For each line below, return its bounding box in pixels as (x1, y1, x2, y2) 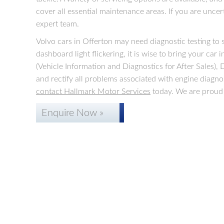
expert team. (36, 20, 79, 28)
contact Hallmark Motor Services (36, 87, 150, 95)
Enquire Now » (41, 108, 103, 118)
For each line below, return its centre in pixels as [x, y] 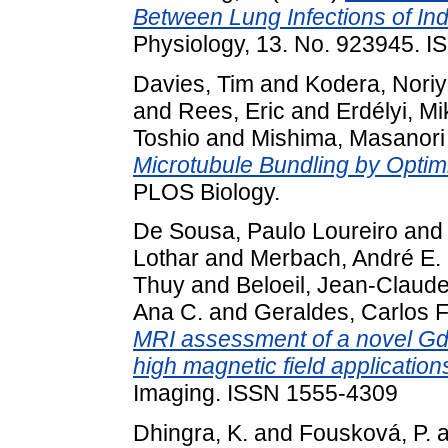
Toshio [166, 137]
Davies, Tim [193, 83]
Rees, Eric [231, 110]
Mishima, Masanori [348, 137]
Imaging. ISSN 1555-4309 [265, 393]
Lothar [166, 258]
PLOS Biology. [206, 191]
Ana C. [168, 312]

• • •

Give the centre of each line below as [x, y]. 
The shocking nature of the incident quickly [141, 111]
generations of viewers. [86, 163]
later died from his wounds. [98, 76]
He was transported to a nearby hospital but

• • •

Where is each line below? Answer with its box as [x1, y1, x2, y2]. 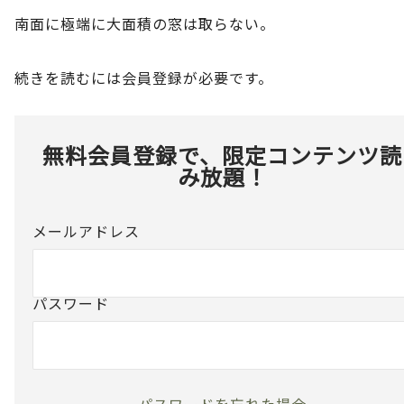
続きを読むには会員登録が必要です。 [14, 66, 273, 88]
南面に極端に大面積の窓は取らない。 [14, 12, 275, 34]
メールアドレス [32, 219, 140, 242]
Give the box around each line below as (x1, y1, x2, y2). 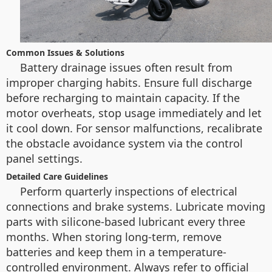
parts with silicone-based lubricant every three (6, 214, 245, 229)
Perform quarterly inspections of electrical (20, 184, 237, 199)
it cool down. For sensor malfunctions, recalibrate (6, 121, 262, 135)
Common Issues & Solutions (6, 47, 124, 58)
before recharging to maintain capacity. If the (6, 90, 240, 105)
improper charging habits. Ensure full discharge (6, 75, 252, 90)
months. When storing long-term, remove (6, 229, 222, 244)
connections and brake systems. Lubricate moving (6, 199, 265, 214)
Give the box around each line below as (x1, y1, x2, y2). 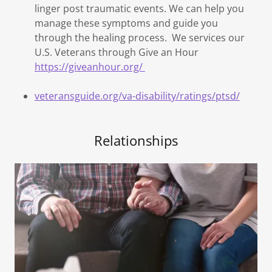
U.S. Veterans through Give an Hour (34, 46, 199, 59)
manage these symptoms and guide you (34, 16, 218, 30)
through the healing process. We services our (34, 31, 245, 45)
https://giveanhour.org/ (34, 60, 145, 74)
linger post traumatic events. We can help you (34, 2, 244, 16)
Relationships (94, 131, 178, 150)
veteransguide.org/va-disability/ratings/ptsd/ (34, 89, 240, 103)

• • •

**Work request:** Take from the material above every line that includes the word "through".

**Output:**
U.S. Veterans through Give an Hour (34, 46, 199, 59)
through the healing process. We services our (34, 31, 245, 45)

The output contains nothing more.